Apple has the best silicon team in the world. They choose perf per watt over pure perf, which means they don't win on multi-core, but they're simply the best in the world in the most complicated, difficult, and impossible metric to game: single core perf.
Even when they were new, they competed with AMD's high end desktop chips. Many years later, they're still excellent in the laptop power range - but not in the desktop power range, where chips with a lot of cache match it in single core performance and obliterate it in multicore.

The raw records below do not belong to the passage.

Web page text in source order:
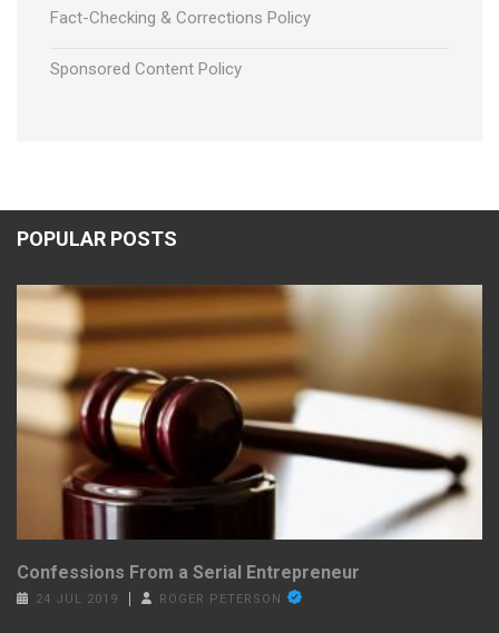
Fact-Checking & Corrections Policy
Sponsored Content Policy
POPULAR POSTS
Confessions From a Serial Entrepreneur
24 JUL 2019 ROGER PETERSON
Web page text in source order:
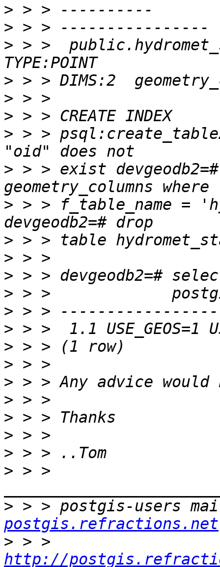
>
>
> > >
>
>
>
> > >
> > > exist
> > > f_table_name =
>
>
>
>
>
>
>
>
>
>
>
>
>
> > >
> > > postgis-users
postgis.refractions.net
>
http://
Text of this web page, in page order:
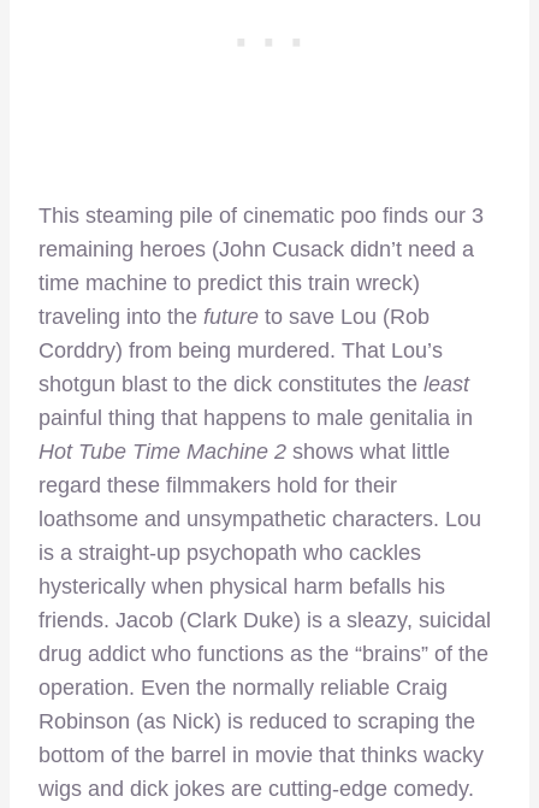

https://www.cpu-monkey.com/en/compare_cpu-apple_m4-vs-amd_ry...
Why does it matter how they achieved their thunderous performance? Why must it be diminished to just a boatload of cache? Does it matter from which implementation detail you got the best single-core performance in the world? If it's just way more cache, why isn't Intel just cranking up the cache?
And in laptop form compared with a m4 max: https://www.cpu-monkey.com/en/compare_cpu-apple_m4_max_14_cp...
That was Fujitsu. They each have their own specialties.
I don't know how to set up a proper cross compile setup on Apple Silicon, so I tried compiling the same code on 2 macOS systems and 1 Linux system, running the corresponding test suite, and getting some numbers. It's not exactly conclusive, and if I was doing this properly properly then I'd try a bit harder to make everything match up, but it does indeed look like using clang to build x64 code is more expensive - for whatever reason - than using it to build ARM code.
Systems, including clang version and single-core PassMark:
M4 Max Mac Studio, clang-1700.6.3.2 (PassMark: 5000)
x64 i7-5557U Macbook Pro, clang-1500.1.0.2.5 (PassMark: 2290)
x64 AMD 2990WX Linux desktop, clang-20 (PassMark: 2431)
Single thread build times (in seconds). Code is a bunch of C++, plus some FOSS dependencies that are C, everything built with optimisation enabled: Mac Studio: 365
x64 Macbook Pro: 1705
x64 Linux: 1422
(Linux time excludes build times for some of the FOSS dependencies, which on Linux come prebuilt via the package manager.)Single thread test suite times (in seconds), an approximate indication of relative single thread performance:
Mac Studio: 120
x64 Macbook Pro: 350
x64 Linux: 309
Build time/test time makes it look like ARM clang is an outlier: Mac Studio: 3.04
x64 Macbook Pro: 4.87
x64 Linux: 4.60
(The Linux value is flattered here, as it excludes dependency build times, as above. The C dependencies don't add much when building in parallel, but, looking at the above numbers, I wonder if they'd add up to enough when built in series to make the x64 figures the same.)Not even a bad little gaming machine on the rare occasion
Those panther lake comparisons are from the top end PTL to the base M series. If they were compared to their comparative SKUs they’d be even further behind.
This was all mentioned in the article.
See the chart here for what the intel SKUs are: https://www.pcworld.com/article/3023938/intels-core-ultra-se...
They consume more power at the chip level. You can see this in Intels spec sheets. The base recommended power envelope of the PTL is the maximum power envelope of the M5. They’re completely different tiers. You’re comparing a 25-85W tier chip to a 5W-25W chip.
They also only win when it comes to multi core whether that’s CPU or GPU. If they were fairly compared to the correct SoC (an M4 Pro) they’d come out behind on both multicore CPU and GPU.
This was all mentioned in my comment addressing the article. This is the trick that apples competitors are using, by comparing across SKU ranges to grab the headlines. PTL is a strong chip, no doubt, but it’s still behind Apple across all the metrics in a like for like comparison.